Recensione: Surgical Remission/Surplus Steel
Poco più di un anno fa mettevo il bollino 90/100 a “Surgical Steel”, disco del ritorno dei Carcass, tanto aspettato dai fan e da tutto il mondo del metal.
Un ottimo rientro in pista con tanto di tournèe mondiale e la fortuna di vedere Steer & Co. dal vivo per due volte nell’arco di sei mesi, con anto entusiasmo per riascoltare dal vivo una delle band culto di tutti i tempi della scena estrema.
Questo “Surgical Remission/Surplus Steel” giunge così all’improvviso che la prima domanda sorge spontanea: quando avranno trovato il tempo di scrivere, registrare nuovo materiale considerando i ‘nuovi’ tempi biblici di uscita della band? Sono avanzi dalle registrazioni dello scorso anno?
Ma subito dopo la mente prende coscienza dell’accaduto e si prepara ad accogliere il nuovo arrivato, soprattutto considerato che dovrebbe essere il seguito del disco dello scorso anno. Insomma nuovo materiale in cinque brani che non può che accrescere la voglia di continuare il sentiero dei nuovi Carcass e chiudere il cerchio Surgical Steel.
Bando alle ciance, tuffandosi a braccia aperte all’interno di questi 17 minuti si resta sconvolti non poco, e soprattutto si va a sbattere contro la più scialba uscita del 2014.
La cosa più interessante è ”Outro 1985”, quel che fu Intro dello scorso disco e composto 30 anni fa da Steer. E il resto? Noia mortale, terrificante, non un riff degno di nota, una scorribanda carcassiana, o una ripartenza devastante, alle quali siamo fin troppo ben abituati.
E la domanda d’obbligo è: perché?
Non riesco minimamente a captare esigenze di qualsiasi tipo che hanno portato a questo scempio di un nome così pesante. Sarà la Nuclear Blast avrà sfruttato il momento d’oro? Ma con questo materiale neanche a Sanremo.
Non riesco a credere a quello che scrivo ma ancor di più a quello che ascolto in questi terribili minuti, per fortuna passano subito, ma allo stesso tempo sembrano lunghissimi. Neanche la voce di Walker, ancora ben rodata considerata l’età, riesce a dar uno scossone, nè un Wilding che sembra la fotocopia di sé stesso ci sveglia dalla monotonia degna di dischi doom da serie B.
Nella fattispecie “A Wraith in the Apparatus” è basata su tre idée con uno schema degno delle peggiori squadre di serie B: Strofa-Ritornello-Strofa-Ritornello-Solo Guitar-Strofa-Ritornello. Non un cambio di tempo, tutto monotono, scontato, senza grinta. Cosa che appare evidente anche nella successiva “Intensive Battery Brooding”, con la sola eccezione dell’unico cambio di tempo nel minuto finale, che nonostante tutto non impressiona nemmeno un novizio.
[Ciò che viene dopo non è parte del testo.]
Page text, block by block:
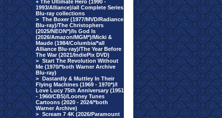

Si spera in un cambio di rotta ma nemmeno per idea, la band resta incollata a tempi ‘facili’, riff scontati, metriche dritte con “Zochrot”, emblema di roba sentita, trita e ritrita incluso il solo di Steer, fotocopia di quel killer che rende la sei corde un martello pneumatico pronto a devastare il mondo.
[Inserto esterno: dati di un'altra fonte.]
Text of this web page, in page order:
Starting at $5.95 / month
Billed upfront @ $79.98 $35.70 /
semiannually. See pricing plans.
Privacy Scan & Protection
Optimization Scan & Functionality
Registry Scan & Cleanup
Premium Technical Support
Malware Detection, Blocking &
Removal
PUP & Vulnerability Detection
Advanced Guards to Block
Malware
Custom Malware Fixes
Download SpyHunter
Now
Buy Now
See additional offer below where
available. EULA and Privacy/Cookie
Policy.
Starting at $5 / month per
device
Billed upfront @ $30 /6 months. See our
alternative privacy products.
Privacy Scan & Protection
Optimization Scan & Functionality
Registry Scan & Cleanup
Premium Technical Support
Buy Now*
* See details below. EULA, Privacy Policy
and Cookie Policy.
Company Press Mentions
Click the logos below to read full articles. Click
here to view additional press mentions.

Ma al peggio non c’è mai fine e probabilmente l’apice dell’orrido arriva col ritornello di “Livestock Marketplace”, che segue il percorso monotonia dei brani precedenti, lasciandoci però in comune con gli altri brani la delusione dal primo all’ultimo secondo.
Presa in giro o mossa commerciale per nuovi proseliti?
Non so quanti di voi possano apprezzare uno ‘sforzo’ del genere, per il sottoscritto ogni ascolto equivale a una lenta agonia.
Lodatissimi nel 2013, bocciatissimi nel 2014!